> _Exercise directions_
Retype the opening lines of the data exactly, stopping after the line that contains "Louvre Kitsets, in". Skip every picture.

Saved entries
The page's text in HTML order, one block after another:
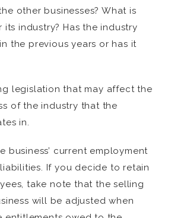
other businesses? What is
industry? Has the industry
the previous years or has it
legislation that may affect the
of the industry that the
in.
business’ current employment
If you decide to retain
take note that the selling
will be adjusted when
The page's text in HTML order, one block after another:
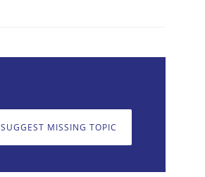
SUGGEST MISSING TOPIC
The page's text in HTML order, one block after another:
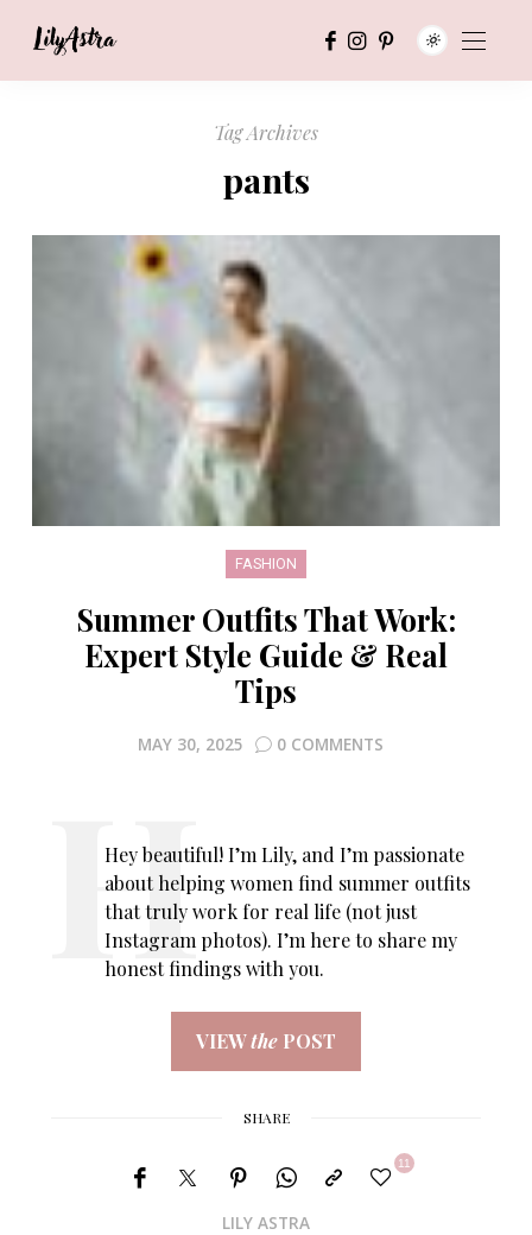
Tag Archives
pants
FASHION
Summer Outfits That Work:
Expert Style Guide & Real
Tips
MAY 30, 2025 0 COMMENTS
Hey beautiful! I’m Lily, and I’m passionate
about helping women find summer outfits
that truly work for real life (not just
Instagram photos). I’m here to share my
honest findings with you.
VIEWthe POST
SHARE
LILY ASTRA
11
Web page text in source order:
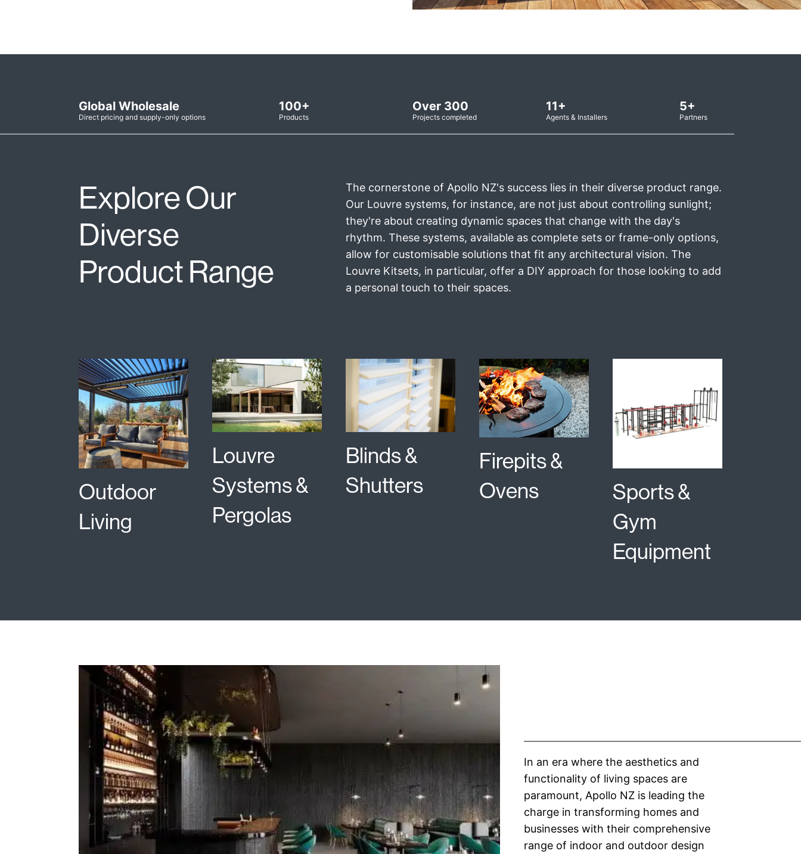
Global Wholesale
Direct pricing and supply-only options
100+
Products
Over 300
Projects completed
11+
Agents & Installers
5+
Partners
Explore Our
Diverse
Product Range
The cornerstone of Apollo NZ's success lies in their diverse product range.
Our Louvre systems, for instance, are not just about controlling sunlight;
they're about creating dynamic spaces that change with the day's
rhythm. These systems, available as complete sets or frame-only options,
allow for customisable solutions that fit any architectural vision. The
Louvre Kitsets, in particular, offer a DIY approach for those looking to add
a personal touch to their spaces.
Outdoor
Living
Louvre
Systems &
Pergolas
Blinds &
Shutters
Firepits &
Ovens
Sports &
Gym
Equipment
In an era where the aesthetics and
functionality of living spaces are
paramount, Apollo NZ is leading the
charge in transforming homes and
businesses with their comprehensive
range of indoor and outdoor design
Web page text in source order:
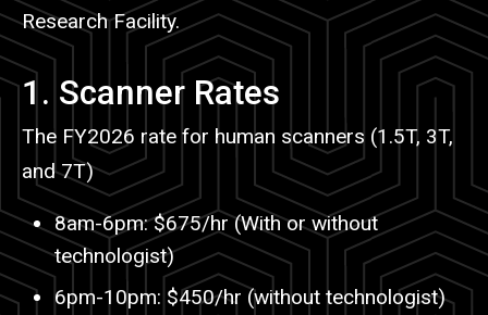
Research Facility.
1. Scanner Rates
The FY2026 rate for human scanners (1.5T, 3T,
and 7T)
8am-6pm: $675/hr (With or without
technologist)
6pm-10pm: $450/hr (without technologist)
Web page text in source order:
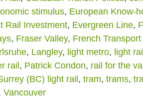
stimulus, European Know-
Rail Investment, Evergreen Line,
, Fraser Valley, French
, Langley, light metro, light
rail , Patrick Condon, rail for the
(BC) light rail , tram, trams,
Vancouver

> _Answer to this problem_
The page's text in HTML order, one block after another:
other businesses? What is
industry? Has the industry
the previous years or has it
legislation that may affect the
of the industry that the
in.
business’ current employment
If you decide to retain
take note that the selling
will be adjusted when
The page's text in HTML order, one block after another:
SUGGEST MISSING TOPIC
The page's text in HTML order, one block after another:
Tag Archives
pants
FASHION
Summer Outfits That Work:
Expert Style Guide & Real
Tips
MAY 30, 2025 0 COMMENTS
Hey beautiful! I’m Lily, and I’m passionate
about helping women find summer outfits
that truly work for real life (not just
Instagram photos). I’m here to share my
honest findings with you.
VIEWthe POST
SHARE
LILY ASTRA
11
Web page text in source order:
Global Wholesale
Direct pricing and supply-only options
100+
Products
Over 300
Projects completed
11+
Agents & Installers
5+
Partners
Explore Our
Diverse
Product Range
The cornerstone of Apollo NZ's success lies in their diverse product range.
Our Louvre systems, for instance, are not just about controlling sunlight;
they're about creating dynamic spaces that change with the day's
rhythm. These systems, available as complete sets or frame-only options,
allow for customisable solutions that fit any architectural vision. The
Louvre Kitsets, in particular, offer a DIY approach for those looking to add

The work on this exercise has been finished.